To set priors on independent variables in rstanarm we need to create an element to store them. We have two independent variables (cyl6 and cyl8), both requiring priors (we will set the prior for the intercept and the model sigma in the function directly). To set these priors we need to determine a distribution, a mean value (location), and a standard deviation (scale). We add these values into the distribution function in the order in which they will appear in the model. So, there will be a vector of location that is specific to cyl6 and cyl8 and then a vector of scale that is also specific to cyl6 and cyl8, in that order.

## Setting priors
ind_var_priors <- normal(location = c(0, 0), scale = c(10, 10))

Next, we run the model.

fit_rstan <- stan_glm(mpg ~ cyl, 
                      prior = ind_var_priors,
                      prior_intercept = normal(15, 8),
                      prior_aux = cauchy(0, 3),
                      data = d)

# fit_rstan
summary(fit_rstan, digits = 3)

Again, this model is not so different from the one that used the default priors (or from the findings of the OLS model). But, our priors were uninformative.

One note I’ll make, before proceeding on, is that you can do this a different way and simply dummy code the categorical variables and enter those dummies directly into the model, setting priors on each, and you will obtain the same result. The below code dummy codes cyl6 and cyl8 as booleans (1 = yes, 0 = no) so when both are 0 we effectively are left with cyl4 (the model intercept).

############################################################################################
#### Alternate approach to coding the priors -- dummy coding the categorical variables #####
############################################################################################

d2 <- d %>%
  mutate(cyl6 = ifelse(cyl == "6", 1, 0),
         cyl8 = ifelse(cyl == "8", 1, 0))

summary(lm(mpg ~ cyl6 + cyl8, data = d2))

stan_glm(mpg ~ cyl, 
         prior = ind_var_priors,
         prior_intercept = normal(15, 8),
         prior_aux = cauchy(0, 3),
         data = d2) %>%
  summary()

###########################################################################################
###########################################################################################

Okay, back to our regularly scheduled programming…..

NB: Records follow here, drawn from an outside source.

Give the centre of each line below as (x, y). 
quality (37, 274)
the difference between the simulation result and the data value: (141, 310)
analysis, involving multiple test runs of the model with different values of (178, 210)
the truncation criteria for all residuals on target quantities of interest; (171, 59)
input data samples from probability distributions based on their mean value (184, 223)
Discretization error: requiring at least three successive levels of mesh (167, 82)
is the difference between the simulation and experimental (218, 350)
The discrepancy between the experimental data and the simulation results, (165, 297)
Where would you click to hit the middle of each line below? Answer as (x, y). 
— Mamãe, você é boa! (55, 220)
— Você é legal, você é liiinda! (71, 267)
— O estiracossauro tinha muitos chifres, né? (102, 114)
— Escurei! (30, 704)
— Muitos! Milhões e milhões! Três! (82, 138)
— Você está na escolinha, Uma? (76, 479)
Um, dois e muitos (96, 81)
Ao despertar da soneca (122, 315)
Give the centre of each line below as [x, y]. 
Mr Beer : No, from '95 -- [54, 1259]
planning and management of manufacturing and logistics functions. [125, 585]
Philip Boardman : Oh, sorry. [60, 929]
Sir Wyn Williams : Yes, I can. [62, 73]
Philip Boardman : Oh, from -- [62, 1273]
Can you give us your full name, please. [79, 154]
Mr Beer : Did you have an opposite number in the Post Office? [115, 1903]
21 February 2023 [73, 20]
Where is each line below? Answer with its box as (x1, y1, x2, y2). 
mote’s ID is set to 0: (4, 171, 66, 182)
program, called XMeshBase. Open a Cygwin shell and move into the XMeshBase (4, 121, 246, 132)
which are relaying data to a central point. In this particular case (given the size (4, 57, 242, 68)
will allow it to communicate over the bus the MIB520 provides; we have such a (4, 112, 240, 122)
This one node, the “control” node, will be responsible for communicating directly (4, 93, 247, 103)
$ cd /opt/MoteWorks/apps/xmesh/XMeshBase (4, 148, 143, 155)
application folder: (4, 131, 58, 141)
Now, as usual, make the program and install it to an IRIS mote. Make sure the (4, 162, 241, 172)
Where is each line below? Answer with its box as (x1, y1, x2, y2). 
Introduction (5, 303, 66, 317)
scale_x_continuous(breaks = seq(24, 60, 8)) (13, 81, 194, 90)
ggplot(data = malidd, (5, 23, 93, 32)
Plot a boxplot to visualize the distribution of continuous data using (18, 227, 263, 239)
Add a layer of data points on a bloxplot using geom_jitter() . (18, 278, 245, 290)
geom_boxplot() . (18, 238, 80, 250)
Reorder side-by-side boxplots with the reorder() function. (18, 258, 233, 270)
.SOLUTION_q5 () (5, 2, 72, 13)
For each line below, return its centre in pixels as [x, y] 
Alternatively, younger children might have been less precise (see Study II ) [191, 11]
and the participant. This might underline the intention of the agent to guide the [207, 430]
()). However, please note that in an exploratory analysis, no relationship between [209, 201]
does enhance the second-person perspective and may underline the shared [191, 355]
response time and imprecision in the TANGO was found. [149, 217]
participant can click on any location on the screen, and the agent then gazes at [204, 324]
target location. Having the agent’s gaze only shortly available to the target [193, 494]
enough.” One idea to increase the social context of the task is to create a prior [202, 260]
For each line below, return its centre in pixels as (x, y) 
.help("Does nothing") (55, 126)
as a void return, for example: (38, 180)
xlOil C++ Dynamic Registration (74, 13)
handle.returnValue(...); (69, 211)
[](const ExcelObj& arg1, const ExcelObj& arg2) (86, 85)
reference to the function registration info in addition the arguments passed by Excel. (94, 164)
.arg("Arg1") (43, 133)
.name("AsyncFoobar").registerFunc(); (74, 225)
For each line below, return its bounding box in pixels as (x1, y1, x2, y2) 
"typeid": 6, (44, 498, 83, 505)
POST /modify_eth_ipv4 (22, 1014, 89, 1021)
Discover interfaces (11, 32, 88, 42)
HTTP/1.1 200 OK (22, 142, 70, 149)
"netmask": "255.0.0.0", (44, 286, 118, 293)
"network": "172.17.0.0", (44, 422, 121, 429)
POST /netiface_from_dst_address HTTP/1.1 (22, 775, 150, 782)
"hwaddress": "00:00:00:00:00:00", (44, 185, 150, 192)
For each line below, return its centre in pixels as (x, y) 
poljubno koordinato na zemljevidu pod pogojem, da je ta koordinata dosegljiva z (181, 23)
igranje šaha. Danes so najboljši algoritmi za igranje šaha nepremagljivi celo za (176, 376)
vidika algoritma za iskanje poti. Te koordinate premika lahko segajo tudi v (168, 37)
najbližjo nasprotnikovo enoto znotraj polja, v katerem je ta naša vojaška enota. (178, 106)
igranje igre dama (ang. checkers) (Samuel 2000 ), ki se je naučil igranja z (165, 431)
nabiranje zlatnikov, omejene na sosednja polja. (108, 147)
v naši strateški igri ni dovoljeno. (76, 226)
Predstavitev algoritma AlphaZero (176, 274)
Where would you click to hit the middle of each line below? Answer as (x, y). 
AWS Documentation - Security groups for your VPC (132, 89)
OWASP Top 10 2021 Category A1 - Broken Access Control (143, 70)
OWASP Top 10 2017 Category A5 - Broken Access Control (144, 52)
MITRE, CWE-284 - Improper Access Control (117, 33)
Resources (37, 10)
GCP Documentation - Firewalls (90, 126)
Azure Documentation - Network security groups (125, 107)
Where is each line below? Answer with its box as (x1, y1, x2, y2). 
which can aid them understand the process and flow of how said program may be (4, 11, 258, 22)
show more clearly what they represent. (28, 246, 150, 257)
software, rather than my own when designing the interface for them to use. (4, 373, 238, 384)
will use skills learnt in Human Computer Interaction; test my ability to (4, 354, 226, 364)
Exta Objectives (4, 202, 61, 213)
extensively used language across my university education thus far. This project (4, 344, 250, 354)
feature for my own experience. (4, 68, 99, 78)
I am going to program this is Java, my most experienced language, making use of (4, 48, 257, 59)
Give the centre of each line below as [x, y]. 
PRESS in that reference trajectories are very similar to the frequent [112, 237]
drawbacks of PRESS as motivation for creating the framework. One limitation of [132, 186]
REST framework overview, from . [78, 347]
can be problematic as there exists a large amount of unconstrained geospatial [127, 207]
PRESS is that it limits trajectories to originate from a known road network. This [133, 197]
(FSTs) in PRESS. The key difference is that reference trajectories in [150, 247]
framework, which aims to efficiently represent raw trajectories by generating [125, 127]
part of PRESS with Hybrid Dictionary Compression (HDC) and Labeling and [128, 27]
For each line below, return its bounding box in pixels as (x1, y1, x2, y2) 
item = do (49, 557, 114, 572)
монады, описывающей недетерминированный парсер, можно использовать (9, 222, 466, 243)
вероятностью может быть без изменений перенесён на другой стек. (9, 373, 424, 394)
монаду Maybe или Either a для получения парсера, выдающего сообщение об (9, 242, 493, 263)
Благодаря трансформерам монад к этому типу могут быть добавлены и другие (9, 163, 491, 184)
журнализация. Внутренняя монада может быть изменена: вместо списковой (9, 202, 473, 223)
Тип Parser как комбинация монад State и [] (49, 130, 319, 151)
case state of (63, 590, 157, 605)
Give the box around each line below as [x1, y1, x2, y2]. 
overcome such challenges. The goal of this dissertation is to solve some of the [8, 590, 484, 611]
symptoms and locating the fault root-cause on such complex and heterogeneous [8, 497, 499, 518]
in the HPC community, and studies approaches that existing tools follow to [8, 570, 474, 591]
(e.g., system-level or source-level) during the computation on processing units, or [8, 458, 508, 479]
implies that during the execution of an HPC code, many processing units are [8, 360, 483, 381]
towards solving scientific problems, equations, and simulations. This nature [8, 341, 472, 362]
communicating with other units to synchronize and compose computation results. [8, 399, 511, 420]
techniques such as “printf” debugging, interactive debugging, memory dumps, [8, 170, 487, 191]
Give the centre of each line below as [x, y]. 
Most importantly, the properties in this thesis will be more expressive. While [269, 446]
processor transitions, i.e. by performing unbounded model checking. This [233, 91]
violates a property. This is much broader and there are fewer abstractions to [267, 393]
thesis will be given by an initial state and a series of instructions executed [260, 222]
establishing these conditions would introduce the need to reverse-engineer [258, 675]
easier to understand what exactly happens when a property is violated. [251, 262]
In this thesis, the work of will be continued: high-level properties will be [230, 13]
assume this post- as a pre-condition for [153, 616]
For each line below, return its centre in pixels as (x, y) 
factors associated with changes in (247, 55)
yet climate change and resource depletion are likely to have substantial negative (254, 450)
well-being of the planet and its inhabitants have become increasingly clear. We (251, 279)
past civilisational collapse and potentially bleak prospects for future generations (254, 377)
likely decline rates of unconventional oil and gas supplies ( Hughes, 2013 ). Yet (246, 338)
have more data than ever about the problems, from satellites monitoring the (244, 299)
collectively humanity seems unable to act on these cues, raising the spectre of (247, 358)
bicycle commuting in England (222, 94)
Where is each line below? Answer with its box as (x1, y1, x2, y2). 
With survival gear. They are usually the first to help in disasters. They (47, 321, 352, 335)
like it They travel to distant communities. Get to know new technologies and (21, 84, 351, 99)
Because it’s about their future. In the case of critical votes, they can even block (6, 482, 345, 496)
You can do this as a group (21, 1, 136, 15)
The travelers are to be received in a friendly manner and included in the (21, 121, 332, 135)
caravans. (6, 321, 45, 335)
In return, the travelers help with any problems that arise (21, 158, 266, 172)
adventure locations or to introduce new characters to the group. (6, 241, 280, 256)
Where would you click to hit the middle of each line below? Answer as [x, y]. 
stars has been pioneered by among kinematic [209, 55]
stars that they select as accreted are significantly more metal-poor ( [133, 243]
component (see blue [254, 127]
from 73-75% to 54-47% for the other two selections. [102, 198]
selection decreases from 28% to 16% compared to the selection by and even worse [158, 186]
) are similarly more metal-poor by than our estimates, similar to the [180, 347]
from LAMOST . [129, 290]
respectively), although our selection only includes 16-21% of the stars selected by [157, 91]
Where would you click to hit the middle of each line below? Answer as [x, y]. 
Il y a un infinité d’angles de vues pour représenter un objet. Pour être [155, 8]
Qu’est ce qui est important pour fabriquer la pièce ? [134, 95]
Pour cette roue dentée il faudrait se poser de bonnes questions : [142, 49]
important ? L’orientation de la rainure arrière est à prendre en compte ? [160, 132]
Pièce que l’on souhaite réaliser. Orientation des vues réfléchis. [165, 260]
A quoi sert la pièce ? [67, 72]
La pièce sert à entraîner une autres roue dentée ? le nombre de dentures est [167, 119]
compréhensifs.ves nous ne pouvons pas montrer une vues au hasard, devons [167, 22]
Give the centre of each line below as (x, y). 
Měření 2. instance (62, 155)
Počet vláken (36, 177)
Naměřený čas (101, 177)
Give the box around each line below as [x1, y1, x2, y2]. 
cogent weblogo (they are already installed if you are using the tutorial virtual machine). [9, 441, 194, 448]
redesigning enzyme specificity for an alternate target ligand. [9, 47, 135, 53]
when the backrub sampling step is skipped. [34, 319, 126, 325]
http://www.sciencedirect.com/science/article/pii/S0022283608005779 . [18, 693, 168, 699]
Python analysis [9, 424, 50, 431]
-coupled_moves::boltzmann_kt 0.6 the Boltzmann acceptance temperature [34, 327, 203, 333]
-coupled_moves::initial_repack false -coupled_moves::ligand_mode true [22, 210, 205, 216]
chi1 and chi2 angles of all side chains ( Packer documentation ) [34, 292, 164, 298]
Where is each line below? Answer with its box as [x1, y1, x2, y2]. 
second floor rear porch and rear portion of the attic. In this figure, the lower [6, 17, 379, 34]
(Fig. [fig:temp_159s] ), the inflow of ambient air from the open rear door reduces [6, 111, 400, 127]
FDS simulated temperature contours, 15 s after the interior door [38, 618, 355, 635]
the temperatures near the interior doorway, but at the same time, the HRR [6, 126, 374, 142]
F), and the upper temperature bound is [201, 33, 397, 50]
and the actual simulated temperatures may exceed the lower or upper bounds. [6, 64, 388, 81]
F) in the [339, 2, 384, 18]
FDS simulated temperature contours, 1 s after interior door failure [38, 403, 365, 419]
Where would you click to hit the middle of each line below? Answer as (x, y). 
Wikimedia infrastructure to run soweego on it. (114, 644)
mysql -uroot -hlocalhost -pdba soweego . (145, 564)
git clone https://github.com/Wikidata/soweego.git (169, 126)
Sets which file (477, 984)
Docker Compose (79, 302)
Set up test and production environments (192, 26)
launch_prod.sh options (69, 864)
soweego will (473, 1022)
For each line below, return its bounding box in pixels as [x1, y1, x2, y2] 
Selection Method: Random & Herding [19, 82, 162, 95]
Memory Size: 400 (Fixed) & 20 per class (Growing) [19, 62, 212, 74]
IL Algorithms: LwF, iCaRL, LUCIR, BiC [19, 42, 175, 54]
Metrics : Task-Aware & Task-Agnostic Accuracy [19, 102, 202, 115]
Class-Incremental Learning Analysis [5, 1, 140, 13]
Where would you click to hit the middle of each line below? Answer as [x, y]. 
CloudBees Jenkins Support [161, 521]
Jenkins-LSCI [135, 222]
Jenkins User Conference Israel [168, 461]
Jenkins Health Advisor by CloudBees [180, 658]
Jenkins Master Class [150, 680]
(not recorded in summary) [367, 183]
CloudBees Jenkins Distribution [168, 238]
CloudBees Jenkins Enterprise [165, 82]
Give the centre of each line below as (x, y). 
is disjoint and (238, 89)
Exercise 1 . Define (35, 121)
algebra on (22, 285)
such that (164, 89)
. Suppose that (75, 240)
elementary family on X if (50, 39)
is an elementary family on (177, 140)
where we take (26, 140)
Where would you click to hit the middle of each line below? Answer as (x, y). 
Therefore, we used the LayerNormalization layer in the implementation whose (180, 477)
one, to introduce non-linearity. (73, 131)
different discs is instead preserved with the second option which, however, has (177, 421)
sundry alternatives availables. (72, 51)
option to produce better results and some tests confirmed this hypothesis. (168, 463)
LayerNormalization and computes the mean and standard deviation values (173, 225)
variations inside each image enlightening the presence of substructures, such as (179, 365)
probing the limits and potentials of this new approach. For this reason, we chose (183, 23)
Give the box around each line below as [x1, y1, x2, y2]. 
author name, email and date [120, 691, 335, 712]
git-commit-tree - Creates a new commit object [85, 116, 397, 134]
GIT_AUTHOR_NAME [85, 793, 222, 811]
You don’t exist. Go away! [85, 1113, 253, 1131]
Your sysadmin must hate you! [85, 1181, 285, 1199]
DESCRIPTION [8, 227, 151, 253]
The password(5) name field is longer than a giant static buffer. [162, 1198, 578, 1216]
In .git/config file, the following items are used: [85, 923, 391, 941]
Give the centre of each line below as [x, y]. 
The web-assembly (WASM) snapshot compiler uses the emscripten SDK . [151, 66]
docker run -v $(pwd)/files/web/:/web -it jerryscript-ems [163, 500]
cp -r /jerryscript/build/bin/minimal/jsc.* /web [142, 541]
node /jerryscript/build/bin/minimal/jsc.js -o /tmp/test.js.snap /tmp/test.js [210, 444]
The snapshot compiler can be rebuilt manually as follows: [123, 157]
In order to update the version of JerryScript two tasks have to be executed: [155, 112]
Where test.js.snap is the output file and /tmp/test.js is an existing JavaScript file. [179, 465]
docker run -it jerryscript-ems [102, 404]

So what’s the big deal?? The model coefficients are relatively the same as with OLS. Why go through the trouble? Two reasons:

  1. Producing the posterior distribution of model coefficients posterior predictive distribution for the dependent variable allows us to evaluate our uncertainty around each. I’ve talked a bit about this before (Making Predictions with a Bayesian Regression Model, Confidence & Prediction Intervals – Compare and Contrast Frequentist and Bayesian Approaches, and Approximating a Bayesian Posterior with OLS).
  2. If we have more information on relationship between mpg and cylinders we can code that in as information the model can use!

Let’s table point 2 for a second and extract out some posterior samples from our Bayesian regression and visualize the uncertainty in the coefficients.

# posterior samples
post_rstan <- as.matrix(fit_rstan) %>%
  as.data.frame() %>%
  rename('cyl4' = '(Intercept)')

post_rstan %>%
  head()

mu.cyl4 <- post_rstan$cyl4
mu.cyl6 <- post_rstan$cyl4 + post_rstan$cyl6
mu.cyl8 <- post_rstan$cyl4 + post_rstan$cyl8

rstan_results <- data.frame(mu.cyl4, mu.cyl6, mu.cyl8) %>%
  pivot_longer(cols = everything())


rstan_plt <- rstan_results %>%
  left_join(
    
    d %>%
      group_by(cyl) %>%
      summarize(avg = mean(mpg)) %>%
      rename(name = cyl) %>%
      mutate(name = case_when(name == "4" ~ "mu.cyl4",
                              name == "6" ~ "mu.cyl6",
                              name == "8" ~ "mu.cyl8"))
    
  ) %>%
  ggplot(aes(x = value, fill = name)) +
  geom_histogram(alpha = 0.4) +
  geom_vline(aes(xintercept = avg),
             color = "black",
             size = 1.2,
             linetype = "dashed") +
  facet_wrap(~name, scales = "free_x") +
  theme_light() +
  theme(strip.background = element_rect(fill = "black"),
        strip.text = element_text(color = "white", face = "bold")) +
  ggtitle("rstanarm")

rstan_plt

  • The above plot represents the posterior distribution (the prior combined with the observed data, the likelihood) of the estimated values for each of our cylinder types.
  • The dashed line is the observed mean mpg for each cylinder type in the data.
  • The distribution helps give us a good sense of the certainty (or uncertainty) we have in our estimates.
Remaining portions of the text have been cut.